Dr Don Randel, president of the AW Mellon Foundation.
UCT has seen a growing number of research papers published in journals and a significant transfer of skills and capacity - thanks to the Mellon Visiting and Retired Scholars Mentorship Project.
Since 2007, when the project was established, 120 young or developing researchers had been mentored by 21 senior academics in a visiting capacity, either as retired professors or on sabbatical from elsewhere.
The number of papers published by the cohort of 'mentees' over the past year has increased five-fold and numerous first-time papers have been presented at national and international conferences. Mentorship interventions have also resulted in a number of successful grant applications.
This wide-spread source of expertise brings with it a diversity of perspectives - whether academically, professionally or culturally - that enhance the capacity of the mentees.
The project aims to strengthen the next generation of researchers through a process of discipline-specific mentoring, while simultaneously establishing a culture of mentorship.

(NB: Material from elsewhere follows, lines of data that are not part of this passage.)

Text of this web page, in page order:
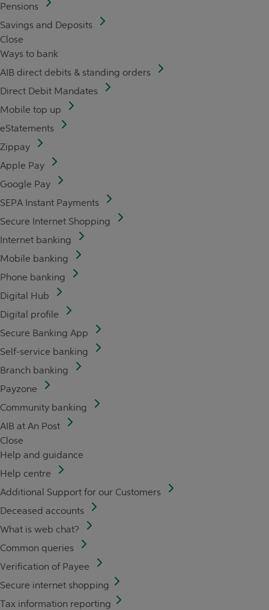
Pensions
Savings and Deposits
Close
Ways to bank
AIB direct debits & standing orders
Direct Debit Mandates
Mobile top up
eStatements
Zippay
Apple Pay
Google Pay
SEPA Instant Payments
Secure Internet Shopping
Internet banking
Mobile banking
Phone banking
Digital Hub
Digital profile
Secure Banking App
Self-service banking
Branch banking
Payzone
Community banking
AIB at An Post
Close
Help and guidance
Help centre
Additional Support for our Customers
Deceased accounts
What is web chat?
Common queries
Verification of Payee
Secure internet shopping
Tax information reporting
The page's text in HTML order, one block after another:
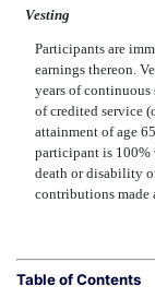
Vesting
Participants are
earnings thereon.
years of continuous
of credited service
attainment of age
participant is 100%
death or disability
contributions made
Table of Contents
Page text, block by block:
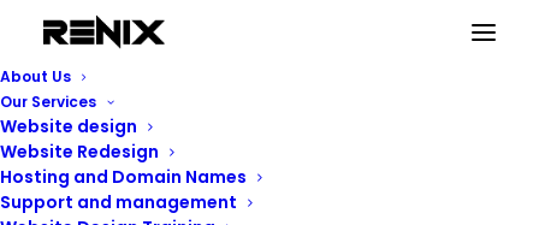
About Us
Our Services
Website design
Website Redesign
Hosting and Domain Names
Support and management
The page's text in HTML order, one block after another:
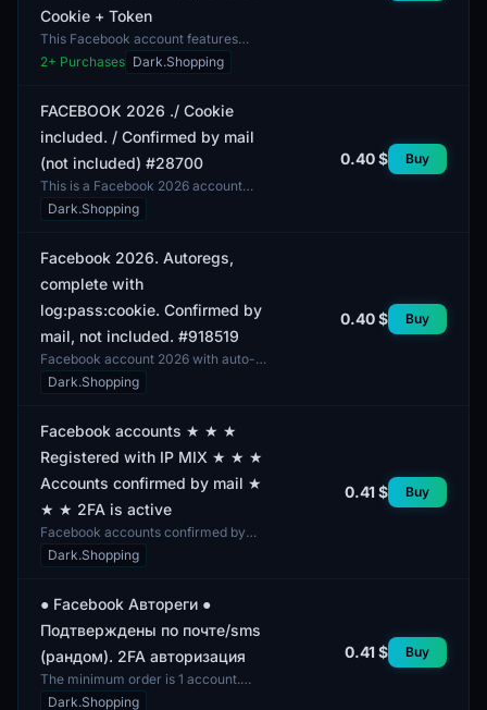
Cookie + Token
This Facebook account features
two-factor authentication (2FA),
enhancing its security level. This
2+ Purchases Dark.Shopping
FACEBOOK 2026 ./ Cookie
included. / Confirmed by mail
(not included) #28700
This is a Facebook 2026 account
with cookies included. Profiles are
fully functional and registered under
Dark.Shopping
0.40 $ Buy
Facebook 2026. Autoregs,
complete with
log:pass:cookie. Confirmed by
mail, not included. #918519
Facebook account 2026 with auto-
registration. The profile includes
parameters such as login, password,
Dark.Shopping
0.40 $ Buy
Facebook accounts ★ ★ ★
Registered with IP MIX ★ ★ ★
Accounts confirmed by mail ★
★ ★ 2FA is active
Facebook accounts confirmed by
mail and featuring active two-factor
authentication. The profiles exhibit a
Dark.Shopping
0.41 $ Buy
● Facebook Автореги ●
Подтверждены по почте/sms
(рандом). 2FA авторизация
The minimum order is 1 account.
These Facebook accounts are
Dark.Shopping
0.41 $ Buy

Dr Stuart Saunders, special advisor for the Mellon Foundation South African programme, said the initiative was new in the country, and that it had produced "outstanding results".

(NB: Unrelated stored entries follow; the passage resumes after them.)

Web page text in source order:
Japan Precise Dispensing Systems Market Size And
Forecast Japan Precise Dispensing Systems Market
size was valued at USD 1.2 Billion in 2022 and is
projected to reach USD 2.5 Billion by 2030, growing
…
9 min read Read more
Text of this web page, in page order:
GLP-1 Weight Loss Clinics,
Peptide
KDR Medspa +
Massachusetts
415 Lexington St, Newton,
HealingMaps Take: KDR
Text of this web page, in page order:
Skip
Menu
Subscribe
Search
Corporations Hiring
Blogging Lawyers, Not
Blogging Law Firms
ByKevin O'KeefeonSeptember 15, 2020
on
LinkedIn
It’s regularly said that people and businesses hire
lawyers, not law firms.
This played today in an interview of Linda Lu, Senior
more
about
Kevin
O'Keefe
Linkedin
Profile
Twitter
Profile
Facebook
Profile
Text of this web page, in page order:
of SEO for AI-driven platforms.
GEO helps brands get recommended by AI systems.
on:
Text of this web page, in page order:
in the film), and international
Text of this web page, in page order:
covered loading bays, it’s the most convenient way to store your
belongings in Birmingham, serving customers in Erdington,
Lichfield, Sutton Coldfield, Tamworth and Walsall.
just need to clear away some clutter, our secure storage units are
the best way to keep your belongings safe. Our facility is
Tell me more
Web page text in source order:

He said the programme was conceptualised in a way that would maximise the opportunity provided by senior researchers as a key resource for producing the next generation of scholars. They bring a wealth of experience into departments where their sustained presence over a period of time provides a nurturing environment which fosters research activity.
Dr Don Randel, president of the Mellon Foundation in the US, said the foundation was concerned with the development of faculty in America, and were happy that the same goals were being pursued in South Africa.